## TO DO
All lines below containing the string "molding" are to be copied.
________________
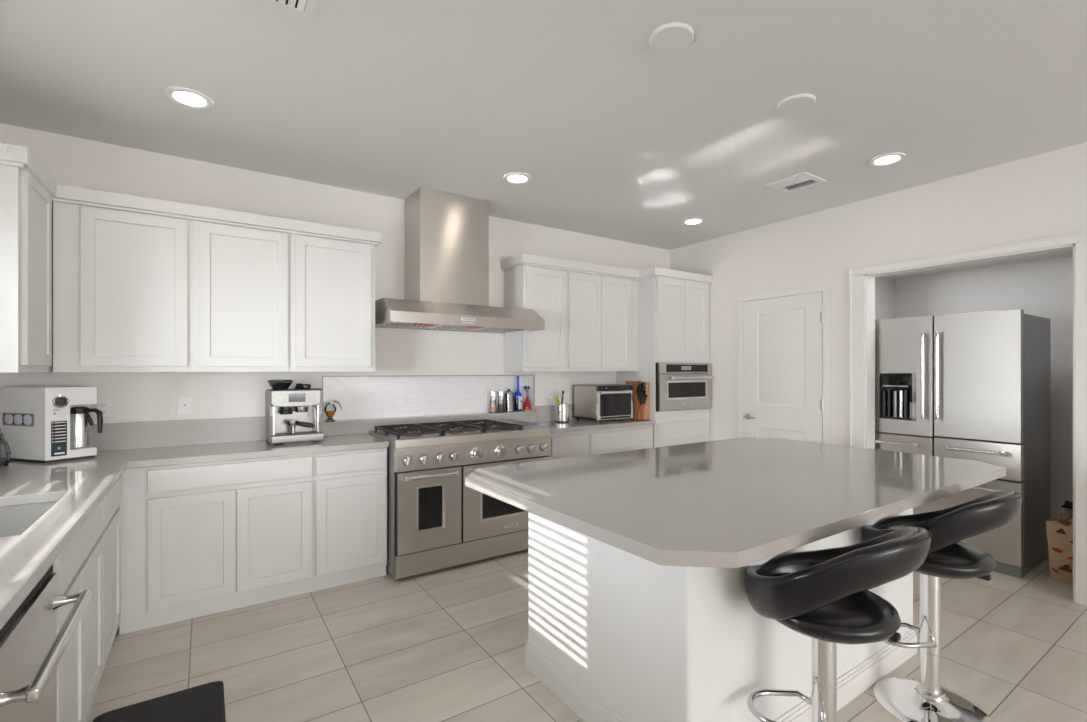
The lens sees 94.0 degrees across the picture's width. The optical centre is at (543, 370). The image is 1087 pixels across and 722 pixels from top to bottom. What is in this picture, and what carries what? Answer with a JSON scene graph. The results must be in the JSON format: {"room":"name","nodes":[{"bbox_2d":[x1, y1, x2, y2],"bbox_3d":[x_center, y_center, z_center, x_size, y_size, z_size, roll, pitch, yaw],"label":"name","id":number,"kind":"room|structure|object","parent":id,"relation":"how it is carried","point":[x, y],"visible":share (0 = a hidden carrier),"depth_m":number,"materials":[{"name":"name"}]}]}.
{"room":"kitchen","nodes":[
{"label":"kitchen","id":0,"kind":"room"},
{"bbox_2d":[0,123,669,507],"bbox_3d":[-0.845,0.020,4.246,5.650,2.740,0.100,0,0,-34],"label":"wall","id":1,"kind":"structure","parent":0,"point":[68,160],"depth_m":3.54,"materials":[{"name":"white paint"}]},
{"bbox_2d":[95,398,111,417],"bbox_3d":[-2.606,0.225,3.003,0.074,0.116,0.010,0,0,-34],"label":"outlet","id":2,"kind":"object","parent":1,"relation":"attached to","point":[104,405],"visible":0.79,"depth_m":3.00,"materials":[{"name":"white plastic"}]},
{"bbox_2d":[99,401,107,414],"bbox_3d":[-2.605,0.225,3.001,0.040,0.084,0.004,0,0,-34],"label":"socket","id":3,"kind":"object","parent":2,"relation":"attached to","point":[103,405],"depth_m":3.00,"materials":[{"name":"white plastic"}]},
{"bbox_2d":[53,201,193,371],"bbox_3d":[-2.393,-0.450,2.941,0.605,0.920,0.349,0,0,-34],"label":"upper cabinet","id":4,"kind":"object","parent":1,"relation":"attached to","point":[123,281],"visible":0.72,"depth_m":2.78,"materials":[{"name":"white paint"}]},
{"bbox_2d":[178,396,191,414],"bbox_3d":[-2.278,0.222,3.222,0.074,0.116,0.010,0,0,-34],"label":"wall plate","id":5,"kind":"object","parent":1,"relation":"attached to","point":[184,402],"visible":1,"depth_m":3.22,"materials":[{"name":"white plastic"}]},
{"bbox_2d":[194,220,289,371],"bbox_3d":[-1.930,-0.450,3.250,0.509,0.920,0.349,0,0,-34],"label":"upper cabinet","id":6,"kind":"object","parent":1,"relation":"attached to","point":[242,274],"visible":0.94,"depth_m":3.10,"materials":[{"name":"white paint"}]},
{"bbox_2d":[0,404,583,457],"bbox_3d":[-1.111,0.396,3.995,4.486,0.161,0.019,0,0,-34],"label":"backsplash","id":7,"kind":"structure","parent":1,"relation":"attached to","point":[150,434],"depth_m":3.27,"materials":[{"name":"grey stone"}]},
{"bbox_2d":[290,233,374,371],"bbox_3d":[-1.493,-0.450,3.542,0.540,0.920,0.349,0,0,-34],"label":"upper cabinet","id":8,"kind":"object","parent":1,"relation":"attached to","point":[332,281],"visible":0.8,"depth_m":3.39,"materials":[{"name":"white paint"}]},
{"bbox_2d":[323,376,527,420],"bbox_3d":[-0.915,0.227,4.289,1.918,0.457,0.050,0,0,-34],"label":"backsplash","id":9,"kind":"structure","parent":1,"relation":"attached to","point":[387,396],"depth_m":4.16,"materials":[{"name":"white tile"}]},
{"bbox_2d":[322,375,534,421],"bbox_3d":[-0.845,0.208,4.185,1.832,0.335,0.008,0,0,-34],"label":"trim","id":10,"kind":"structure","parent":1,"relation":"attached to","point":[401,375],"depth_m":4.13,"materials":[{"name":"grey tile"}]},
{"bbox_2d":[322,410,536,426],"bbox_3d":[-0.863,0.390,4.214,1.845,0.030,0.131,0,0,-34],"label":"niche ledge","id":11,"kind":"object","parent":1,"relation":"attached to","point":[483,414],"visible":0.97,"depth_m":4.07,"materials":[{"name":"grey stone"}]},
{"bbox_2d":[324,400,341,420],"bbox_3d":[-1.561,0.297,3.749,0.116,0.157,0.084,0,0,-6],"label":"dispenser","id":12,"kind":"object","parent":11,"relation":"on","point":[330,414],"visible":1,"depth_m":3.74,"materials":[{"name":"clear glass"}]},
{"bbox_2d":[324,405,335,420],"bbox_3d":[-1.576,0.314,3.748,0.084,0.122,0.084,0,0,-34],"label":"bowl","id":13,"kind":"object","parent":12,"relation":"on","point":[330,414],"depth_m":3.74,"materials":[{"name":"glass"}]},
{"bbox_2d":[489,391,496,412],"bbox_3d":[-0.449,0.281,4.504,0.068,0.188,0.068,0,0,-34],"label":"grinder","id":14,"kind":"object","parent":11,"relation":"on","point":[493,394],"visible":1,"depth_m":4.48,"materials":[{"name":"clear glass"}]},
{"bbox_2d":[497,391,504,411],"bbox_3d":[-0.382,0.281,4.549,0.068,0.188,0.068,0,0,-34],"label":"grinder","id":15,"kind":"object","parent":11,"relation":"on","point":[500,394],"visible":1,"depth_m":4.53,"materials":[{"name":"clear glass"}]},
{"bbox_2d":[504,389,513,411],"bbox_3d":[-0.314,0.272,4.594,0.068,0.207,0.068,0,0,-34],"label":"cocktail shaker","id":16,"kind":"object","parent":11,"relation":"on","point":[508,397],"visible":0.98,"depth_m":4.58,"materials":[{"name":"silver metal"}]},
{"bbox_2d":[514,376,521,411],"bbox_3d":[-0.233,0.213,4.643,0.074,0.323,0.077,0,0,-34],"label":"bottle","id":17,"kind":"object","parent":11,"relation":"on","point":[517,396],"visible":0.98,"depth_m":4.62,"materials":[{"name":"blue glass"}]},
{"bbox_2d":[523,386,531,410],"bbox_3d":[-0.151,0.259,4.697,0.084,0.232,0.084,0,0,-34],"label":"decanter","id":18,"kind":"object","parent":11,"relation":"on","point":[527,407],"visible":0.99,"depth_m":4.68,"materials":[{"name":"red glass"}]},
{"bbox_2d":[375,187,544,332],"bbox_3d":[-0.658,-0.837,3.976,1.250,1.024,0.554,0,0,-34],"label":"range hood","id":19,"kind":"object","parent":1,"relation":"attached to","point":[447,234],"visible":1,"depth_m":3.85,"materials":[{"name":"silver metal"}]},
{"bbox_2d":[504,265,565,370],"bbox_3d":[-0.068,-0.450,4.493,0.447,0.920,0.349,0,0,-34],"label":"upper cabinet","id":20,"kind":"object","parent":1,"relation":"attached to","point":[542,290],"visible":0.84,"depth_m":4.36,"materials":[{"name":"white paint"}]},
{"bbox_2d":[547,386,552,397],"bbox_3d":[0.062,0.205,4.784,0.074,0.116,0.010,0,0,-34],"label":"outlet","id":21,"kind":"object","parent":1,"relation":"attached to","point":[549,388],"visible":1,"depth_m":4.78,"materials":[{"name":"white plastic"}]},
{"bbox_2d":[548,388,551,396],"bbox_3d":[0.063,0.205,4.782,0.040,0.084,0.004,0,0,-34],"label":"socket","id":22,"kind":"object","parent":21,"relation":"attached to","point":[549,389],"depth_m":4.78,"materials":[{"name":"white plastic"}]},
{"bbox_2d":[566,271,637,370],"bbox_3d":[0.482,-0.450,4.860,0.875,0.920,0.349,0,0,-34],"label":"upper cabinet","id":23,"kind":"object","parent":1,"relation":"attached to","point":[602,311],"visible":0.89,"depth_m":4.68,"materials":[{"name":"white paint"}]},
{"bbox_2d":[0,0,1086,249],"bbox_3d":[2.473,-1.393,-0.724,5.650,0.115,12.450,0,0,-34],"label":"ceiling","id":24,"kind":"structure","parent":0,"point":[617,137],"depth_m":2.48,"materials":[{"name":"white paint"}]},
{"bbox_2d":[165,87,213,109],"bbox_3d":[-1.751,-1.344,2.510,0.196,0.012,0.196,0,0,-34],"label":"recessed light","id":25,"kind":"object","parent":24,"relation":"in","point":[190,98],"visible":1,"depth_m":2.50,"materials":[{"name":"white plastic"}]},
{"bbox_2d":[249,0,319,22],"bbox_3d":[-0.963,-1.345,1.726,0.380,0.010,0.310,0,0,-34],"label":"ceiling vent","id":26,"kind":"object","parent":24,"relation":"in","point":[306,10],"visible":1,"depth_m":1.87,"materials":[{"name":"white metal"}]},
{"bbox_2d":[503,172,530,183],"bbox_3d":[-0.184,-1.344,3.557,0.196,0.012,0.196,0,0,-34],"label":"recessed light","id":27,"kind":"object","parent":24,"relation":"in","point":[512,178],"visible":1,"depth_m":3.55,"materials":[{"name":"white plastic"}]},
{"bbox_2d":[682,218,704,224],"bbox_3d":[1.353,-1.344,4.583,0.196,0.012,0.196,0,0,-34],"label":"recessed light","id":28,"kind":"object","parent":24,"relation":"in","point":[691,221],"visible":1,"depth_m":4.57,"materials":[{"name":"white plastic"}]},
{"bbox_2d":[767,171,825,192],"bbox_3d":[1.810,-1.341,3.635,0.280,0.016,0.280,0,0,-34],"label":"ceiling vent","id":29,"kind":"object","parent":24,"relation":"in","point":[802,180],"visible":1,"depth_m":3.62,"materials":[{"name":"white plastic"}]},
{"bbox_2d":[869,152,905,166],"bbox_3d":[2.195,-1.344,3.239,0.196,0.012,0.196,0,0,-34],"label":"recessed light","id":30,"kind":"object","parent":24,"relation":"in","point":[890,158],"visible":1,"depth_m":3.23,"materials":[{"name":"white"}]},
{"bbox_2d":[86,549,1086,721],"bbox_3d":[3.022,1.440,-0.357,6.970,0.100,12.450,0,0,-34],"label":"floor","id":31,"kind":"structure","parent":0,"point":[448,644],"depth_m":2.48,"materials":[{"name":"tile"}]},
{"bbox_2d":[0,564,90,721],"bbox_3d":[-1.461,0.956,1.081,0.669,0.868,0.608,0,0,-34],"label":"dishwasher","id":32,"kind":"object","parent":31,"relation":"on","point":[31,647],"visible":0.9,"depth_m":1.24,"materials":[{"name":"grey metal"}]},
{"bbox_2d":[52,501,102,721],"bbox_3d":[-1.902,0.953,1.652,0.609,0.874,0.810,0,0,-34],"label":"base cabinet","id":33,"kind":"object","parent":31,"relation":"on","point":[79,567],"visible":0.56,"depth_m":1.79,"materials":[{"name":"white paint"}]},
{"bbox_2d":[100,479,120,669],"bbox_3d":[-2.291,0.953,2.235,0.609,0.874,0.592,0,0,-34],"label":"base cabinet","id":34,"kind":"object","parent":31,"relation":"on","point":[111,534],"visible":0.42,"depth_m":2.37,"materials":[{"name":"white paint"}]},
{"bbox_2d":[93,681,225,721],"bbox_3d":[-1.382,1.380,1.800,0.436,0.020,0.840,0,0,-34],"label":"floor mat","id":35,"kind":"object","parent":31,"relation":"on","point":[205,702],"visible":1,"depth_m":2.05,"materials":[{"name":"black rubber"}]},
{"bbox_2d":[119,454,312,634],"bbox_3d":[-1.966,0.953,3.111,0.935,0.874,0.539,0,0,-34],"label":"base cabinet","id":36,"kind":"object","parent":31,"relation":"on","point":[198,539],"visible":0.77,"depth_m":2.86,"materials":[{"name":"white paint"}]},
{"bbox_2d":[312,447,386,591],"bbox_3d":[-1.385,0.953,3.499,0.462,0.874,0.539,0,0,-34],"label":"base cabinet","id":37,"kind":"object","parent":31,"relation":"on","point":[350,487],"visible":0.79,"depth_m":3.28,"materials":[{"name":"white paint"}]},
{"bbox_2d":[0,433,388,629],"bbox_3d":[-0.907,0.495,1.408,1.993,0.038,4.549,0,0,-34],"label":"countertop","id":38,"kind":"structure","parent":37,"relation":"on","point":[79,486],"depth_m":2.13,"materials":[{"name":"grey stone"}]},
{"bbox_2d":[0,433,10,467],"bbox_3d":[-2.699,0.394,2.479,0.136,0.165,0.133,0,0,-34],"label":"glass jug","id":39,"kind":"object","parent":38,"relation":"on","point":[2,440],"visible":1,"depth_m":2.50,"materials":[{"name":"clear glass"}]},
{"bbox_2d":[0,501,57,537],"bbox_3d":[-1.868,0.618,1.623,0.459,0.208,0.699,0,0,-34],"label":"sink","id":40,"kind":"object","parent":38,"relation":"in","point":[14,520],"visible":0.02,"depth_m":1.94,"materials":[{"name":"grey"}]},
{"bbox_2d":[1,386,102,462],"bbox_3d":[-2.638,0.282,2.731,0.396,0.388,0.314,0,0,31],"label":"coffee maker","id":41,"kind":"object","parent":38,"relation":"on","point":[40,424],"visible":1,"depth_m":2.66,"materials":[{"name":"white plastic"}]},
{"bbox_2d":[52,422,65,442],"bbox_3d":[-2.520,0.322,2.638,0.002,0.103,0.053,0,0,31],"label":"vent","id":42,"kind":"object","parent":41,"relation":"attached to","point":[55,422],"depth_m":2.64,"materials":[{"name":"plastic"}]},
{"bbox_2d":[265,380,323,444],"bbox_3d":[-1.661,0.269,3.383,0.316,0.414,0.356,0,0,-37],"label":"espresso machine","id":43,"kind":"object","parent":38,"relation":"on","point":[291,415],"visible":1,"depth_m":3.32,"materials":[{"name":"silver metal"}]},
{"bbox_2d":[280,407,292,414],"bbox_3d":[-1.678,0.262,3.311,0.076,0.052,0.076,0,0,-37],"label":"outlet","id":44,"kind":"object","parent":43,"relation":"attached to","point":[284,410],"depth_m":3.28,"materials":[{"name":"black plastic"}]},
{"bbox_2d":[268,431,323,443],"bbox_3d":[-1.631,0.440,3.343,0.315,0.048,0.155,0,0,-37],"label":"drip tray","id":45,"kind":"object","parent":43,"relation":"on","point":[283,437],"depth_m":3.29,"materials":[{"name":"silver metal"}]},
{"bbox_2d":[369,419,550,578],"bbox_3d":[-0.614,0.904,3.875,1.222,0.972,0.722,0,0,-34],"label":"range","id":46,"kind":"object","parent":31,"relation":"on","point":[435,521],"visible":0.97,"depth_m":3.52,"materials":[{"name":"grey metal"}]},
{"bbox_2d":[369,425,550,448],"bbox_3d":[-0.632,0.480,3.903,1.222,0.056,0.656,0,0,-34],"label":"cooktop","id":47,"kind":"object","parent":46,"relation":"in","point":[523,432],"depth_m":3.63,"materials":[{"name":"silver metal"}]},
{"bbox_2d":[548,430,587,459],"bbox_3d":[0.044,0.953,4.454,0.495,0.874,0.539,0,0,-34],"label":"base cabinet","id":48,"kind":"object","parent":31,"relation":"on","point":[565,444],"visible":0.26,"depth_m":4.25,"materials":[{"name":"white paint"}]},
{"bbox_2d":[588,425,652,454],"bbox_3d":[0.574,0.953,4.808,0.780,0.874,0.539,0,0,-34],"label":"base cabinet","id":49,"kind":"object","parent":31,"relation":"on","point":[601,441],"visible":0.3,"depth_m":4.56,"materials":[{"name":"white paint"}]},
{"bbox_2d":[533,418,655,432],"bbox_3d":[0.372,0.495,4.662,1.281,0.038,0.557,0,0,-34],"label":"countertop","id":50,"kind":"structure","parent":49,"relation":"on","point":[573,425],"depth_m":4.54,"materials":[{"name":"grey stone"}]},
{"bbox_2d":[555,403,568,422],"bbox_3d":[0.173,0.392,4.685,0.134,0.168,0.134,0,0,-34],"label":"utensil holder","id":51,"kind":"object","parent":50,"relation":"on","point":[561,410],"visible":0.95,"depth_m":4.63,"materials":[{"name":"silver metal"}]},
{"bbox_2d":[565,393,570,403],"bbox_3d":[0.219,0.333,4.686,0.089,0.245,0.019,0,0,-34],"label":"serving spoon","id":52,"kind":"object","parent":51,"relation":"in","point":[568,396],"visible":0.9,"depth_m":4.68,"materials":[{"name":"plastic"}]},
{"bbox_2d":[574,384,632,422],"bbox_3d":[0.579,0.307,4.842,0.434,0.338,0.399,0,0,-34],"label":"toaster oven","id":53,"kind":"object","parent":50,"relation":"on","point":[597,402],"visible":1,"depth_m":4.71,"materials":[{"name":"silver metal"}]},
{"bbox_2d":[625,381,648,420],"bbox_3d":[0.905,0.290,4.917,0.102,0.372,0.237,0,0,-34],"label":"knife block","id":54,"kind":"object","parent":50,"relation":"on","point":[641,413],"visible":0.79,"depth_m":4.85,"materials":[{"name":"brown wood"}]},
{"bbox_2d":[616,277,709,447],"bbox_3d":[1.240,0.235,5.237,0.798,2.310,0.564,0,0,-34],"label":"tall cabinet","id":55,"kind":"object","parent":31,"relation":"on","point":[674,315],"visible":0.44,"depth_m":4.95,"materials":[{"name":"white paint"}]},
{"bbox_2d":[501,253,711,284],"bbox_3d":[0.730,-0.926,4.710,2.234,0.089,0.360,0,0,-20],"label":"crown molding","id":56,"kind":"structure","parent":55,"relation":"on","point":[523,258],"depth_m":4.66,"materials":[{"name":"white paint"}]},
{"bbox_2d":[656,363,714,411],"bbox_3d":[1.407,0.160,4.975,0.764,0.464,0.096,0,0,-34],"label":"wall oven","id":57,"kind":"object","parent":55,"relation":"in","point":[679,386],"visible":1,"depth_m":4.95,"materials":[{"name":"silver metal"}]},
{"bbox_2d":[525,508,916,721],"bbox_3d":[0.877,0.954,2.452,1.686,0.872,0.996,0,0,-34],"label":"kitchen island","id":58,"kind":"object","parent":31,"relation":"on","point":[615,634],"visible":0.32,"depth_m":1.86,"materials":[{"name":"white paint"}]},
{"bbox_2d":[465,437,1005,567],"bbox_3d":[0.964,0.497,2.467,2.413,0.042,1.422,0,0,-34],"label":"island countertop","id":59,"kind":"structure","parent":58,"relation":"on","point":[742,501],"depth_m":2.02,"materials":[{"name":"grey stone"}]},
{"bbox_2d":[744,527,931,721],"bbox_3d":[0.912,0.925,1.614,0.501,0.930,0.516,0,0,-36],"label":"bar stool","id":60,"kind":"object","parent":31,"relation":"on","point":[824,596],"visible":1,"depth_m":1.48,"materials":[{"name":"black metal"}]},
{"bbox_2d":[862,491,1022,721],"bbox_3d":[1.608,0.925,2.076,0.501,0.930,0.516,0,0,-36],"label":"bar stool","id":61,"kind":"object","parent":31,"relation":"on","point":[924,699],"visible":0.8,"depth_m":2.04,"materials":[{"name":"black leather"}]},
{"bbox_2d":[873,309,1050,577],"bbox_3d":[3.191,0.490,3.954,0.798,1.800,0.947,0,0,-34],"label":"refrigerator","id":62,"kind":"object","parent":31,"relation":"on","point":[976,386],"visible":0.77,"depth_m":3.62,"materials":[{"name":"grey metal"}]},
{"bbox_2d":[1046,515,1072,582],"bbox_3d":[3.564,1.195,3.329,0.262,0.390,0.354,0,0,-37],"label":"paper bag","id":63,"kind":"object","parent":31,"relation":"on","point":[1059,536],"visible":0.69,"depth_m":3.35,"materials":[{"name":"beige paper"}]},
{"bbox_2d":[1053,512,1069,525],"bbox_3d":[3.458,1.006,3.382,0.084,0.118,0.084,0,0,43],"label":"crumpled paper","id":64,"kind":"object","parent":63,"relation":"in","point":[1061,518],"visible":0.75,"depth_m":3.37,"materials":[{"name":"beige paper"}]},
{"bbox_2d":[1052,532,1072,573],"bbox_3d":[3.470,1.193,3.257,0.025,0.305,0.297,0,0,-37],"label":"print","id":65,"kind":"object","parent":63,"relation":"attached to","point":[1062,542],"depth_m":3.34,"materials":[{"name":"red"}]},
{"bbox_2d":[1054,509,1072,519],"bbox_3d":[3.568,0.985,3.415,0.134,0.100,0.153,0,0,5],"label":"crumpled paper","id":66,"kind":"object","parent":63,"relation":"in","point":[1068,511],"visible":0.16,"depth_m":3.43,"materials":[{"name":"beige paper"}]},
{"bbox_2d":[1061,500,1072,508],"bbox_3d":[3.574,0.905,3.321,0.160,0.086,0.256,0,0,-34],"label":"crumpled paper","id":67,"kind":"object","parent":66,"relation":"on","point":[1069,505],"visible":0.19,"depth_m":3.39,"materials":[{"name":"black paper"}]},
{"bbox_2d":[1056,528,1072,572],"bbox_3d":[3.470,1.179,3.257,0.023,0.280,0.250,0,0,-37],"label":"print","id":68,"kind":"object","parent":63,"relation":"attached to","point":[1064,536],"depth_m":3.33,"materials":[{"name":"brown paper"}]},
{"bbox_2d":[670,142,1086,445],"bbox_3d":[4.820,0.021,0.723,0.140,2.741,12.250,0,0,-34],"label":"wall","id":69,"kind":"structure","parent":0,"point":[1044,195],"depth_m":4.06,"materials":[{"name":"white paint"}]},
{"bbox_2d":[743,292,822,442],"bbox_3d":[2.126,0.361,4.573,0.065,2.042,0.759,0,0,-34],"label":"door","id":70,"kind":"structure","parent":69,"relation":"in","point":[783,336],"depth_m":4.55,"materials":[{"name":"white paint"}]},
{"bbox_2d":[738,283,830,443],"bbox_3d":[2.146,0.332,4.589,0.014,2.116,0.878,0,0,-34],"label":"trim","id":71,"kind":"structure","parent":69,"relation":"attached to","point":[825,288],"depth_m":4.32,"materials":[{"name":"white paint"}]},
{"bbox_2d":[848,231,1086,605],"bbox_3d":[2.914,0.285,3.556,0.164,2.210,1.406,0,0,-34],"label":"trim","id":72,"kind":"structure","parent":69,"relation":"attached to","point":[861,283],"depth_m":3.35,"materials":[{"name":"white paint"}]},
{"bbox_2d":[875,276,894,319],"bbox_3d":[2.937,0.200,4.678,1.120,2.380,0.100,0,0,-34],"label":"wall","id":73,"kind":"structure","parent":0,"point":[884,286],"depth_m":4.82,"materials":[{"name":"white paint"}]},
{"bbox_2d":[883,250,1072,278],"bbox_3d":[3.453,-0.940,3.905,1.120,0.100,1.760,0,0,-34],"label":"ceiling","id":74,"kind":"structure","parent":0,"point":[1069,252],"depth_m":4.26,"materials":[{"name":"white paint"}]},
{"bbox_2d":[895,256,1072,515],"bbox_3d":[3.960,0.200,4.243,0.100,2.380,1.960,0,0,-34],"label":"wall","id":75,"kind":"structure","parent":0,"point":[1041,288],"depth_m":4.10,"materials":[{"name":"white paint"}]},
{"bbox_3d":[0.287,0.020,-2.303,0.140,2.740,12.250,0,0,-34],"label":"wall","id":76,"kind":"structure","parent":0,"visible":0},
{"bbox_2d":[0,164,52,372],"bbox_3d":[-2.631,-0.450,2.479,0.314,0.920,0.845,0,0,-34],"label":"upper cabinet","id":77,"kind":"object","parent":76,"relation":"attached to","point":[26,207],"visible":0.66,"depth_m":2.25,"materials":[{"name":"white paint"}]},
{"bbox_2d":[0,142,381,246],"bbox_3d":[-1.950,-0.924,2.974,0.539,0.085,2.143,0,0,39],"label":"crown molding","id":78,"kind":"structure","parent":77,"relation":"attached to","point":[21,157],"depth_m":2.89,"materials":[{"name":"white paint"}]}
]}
________________
## RESPONSE AREA
{"bbox_2d":[501,253,711,284],"bbox_3d":[0.730,-0.926,4.710,2.234,0.089,0.360,0,0,-20],"label":"crown molding","id":56,"kind":"structure","parent":55,"relation":"on","point":[523,258],"depth_m":4.66,"materials":[{"name":"white paint"}]},
{"bbox_2d":[0,142,381,246],"bbox_3d":[-1.950,-0.924,2.974,0.539,0.085,2.143,0,0,39],"label":"crown molding","id":78,"kind":"structure","parent":77,"relation":"attached to","point":[21,157],"depth_m":2.89,"materials":[{"name":"white paint"}]}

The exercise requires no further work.